Pictures are to be left out, and the rest of the records reproduced exactly.

[[ Data, beginning ]]

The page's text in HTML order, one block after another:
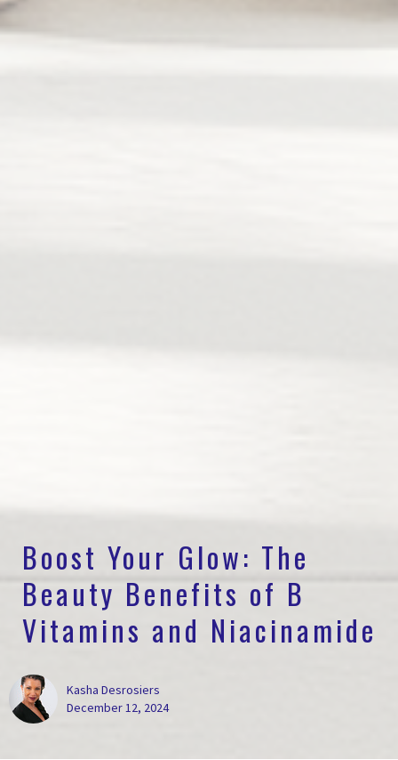
Boost Your Glow: The
Beauty Benefits of B
Vitamins and Niacinamide
Kasha Desrosiers
December 12, 2024
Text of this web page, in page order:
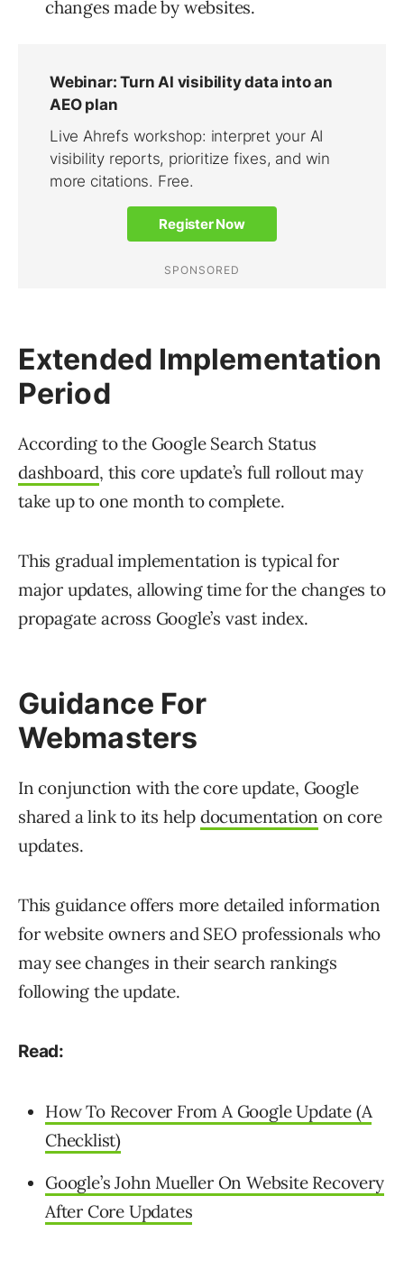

[[ Data, end ]]

→ Solution for this task
The page's text in HTML order, one block after another:
Boost Your Glow: The
Beauty Benefits of B
Vitamins and Niacinamide
Kasha Desrosiers
December 12, 2024
Text of this web page, in page order:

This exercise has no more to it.